> _ACTION ITEM_
Write out the entries below exactly, but only from the line containing "Website: https://www.mutuum.com" through the line containing "the great tradition", and without the pictures.
*** THE DATA ***
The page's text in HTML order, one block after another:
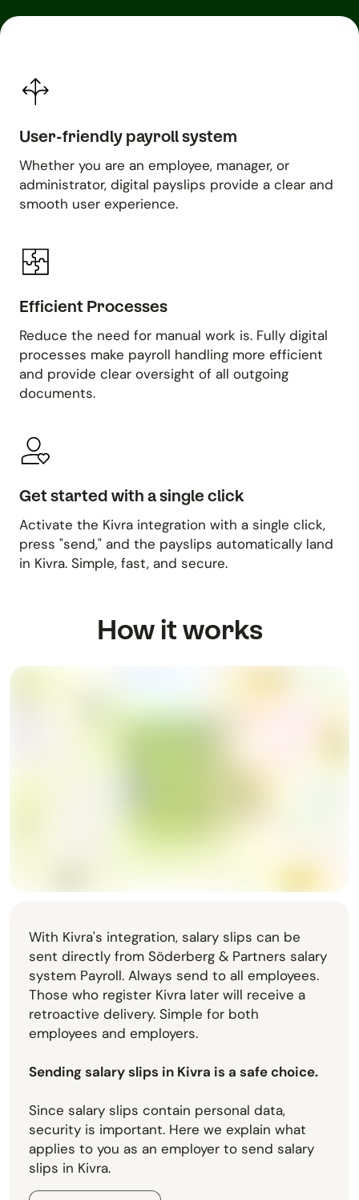
User-friendly payroll system
Whether you are an employee, manager, or
administrator, digital payslips provide a clear and
smooth user experience.
Efficient Processes
Reduce the need for manual work is. Fully digital
processes make payroll handling more efficient
and provide clear oversight of all outgoing
documents.
Get started with a single click
Activate the Kivra integration with a single click,
press "send," and the payslips automatically land
in Kivra. Simple, fast, and secure.
How it works
With Kivra's integration, salary slips can be
sent directly from Söderberg & Partners salary
system Payroll. Always send to all employees.
Those who register Kivra later will receive a
retroactive delivery. Simple for both
employees and employers.
Sending salary slips in Kivra is a safe choice.
Since salary slips contain personal data,
security is important. Here we explain what
applies to you as an employer to send salary
slips in Kivra.
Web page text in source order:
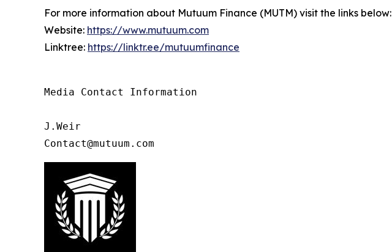
For more information about Mutuum Finance (MUTM) visit the links below:
Website: https://www.mutuum.com
Linktree: https://linktr.ee/mutuumfinance
Media Contact Information
J.Weir
Contact@mutuum.com
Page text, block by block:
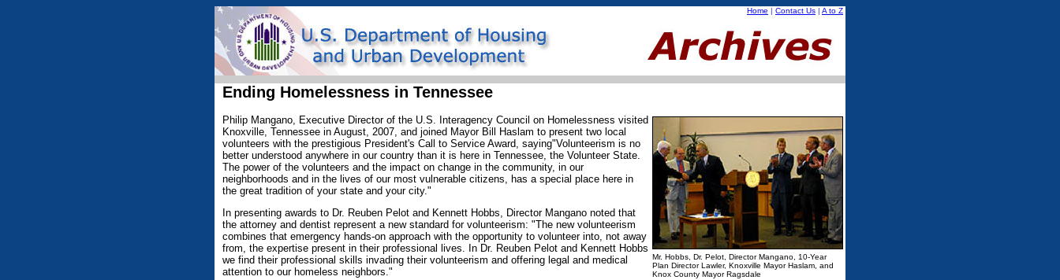
Home | Contact Us | A to Z
Ending Homelessness in Tennessee
Mr. Hobbs, Dr. Pelot, Director Mangano, 10-Year
Plan Director Lawler, Knoxville Mayor Haslam, and
Knox County Mayor Ragsdale
Philip Mangano, Executive Director of the U.S. Interagency Council on Homelessness visited
Knoxville, Tennessee in August, 2007, and joined Mayor Bill Haslam to present two local
volunteers with the prestigious President's Call to Service Award, saying"Volunteerism is no
better understood anywhere in our country than it is here in Tennessee, the Volunteer State.
The power of the volunteers and the impact on change in the community, in our
neighborhoods and in the lives of our most vulnerable citizens, has a special place here in
the great tradition of your state and your city."
In presenting awards to Dr. Reuben Pelot and Kennett Hobbs, Director Mangano noted that
the attorney and dentist represent a new standard for volunteerism: "The new volunteerism
combines that emergency hands-on approach with the opportunity to volunteer into, not away
from, the expertise present in their professional lives. In Dr. Reuben Pelot and Kennett Hobbs
we find their professional skills invading their volunteerism and offering legal and medical
attention to our homeless neighbors."
*** End of THE DATA ***
> _PROBLEM SOLUTION_
Website: https://www.mutuum.com
Linktree: https://linktr.ee/mutuumfinance
Media Contact Information
J.Weir
Contact@mutuum.com
Page text, block by block:
Home | Contact Us | A to Z
Ending Homelessness in Tennessee
Mr. Hobbs, Dr. Pelot, Director Mangano, 10-Year
Plan Director Lawler, Knoxville Mayor Haslam, and
Knox County Mayor Ragsdale
Philip Mangano, Executive Director of the U.S. Interagency Council on Homelessness visited
Knoxville, Tennessee in August, 2007, and joined Mayor Bill Haslam to present two local
volunteers with the prestigious President's Call to Service Award, saying"Volunteerism is no
better understood anywhere in our country than it is here in Tennessee, the Volunteer State.
The power of the volunteers and the impact on change in the community, in our
neighborhoods and in the lives of our most vulnerable citizens, has a special place here in
the great tradition of your state and your city."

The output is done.